In a given small sample of the video picture - for instance the first four pixels going across horizontally in the top-left corner of the screen, the first "4" means that the more important luminance/black-and-white picture detail was sampled in every pixel in that 4-sample.
The next two 2s mean that R-Y and B-Y were sampled at every other pixel, skipping the one in-between. The eye should not be able to see the two in-between pixels not having the actual color information that the originating camera recorded - previous color pixel is simply replicated. Thus with 4:2:2, all color, red, green and blue, is sampled at half the rate of the black-and-white (luminance) picture detail. You could say that 50% of the color is actually recorded - because for the TV screen, it was good enough for the human eye.
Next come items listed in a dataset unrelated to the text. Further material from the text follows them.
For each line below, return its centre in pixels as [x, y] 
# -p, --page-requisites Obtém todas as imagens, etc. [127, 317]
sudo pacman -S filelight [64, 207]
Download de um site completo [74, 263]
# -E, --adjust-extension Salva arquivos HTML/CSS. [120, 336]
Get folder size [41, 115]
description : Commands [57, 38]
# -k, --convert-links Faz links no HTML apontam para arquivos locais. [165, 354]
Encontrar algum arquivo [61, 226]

The popular 1995/96 1/4-inch DV/DVCAM/DVCPro format had a component digital YUV sampling of 4:1:1, meaning only 1 out of 4 pixels or 25% of the color is actually recorded, which is why the color looks "muddy" and not as vibrant when compared to any 4:2:2 recording. This further made perfect green screen mattes impossible on the format. The DV format further compressed the digital data at 5:1, meaning compromising the picture information by 80% to get 25 million bits per second onto a small tape moving at a slow speed. Compare the DV quality to 1986's D1, with 4:2:2, no compression, and 173~226 million bits per second of data preserved.
Modern high definition video recorders - like Sony's HDCAM-SR format - SR stands for superior resolution - have the ability to switch between 4:2:2 and full RGB recording for giant-screen motion picture work, thus RGB is sampled at every pixel and branded 4:4:4.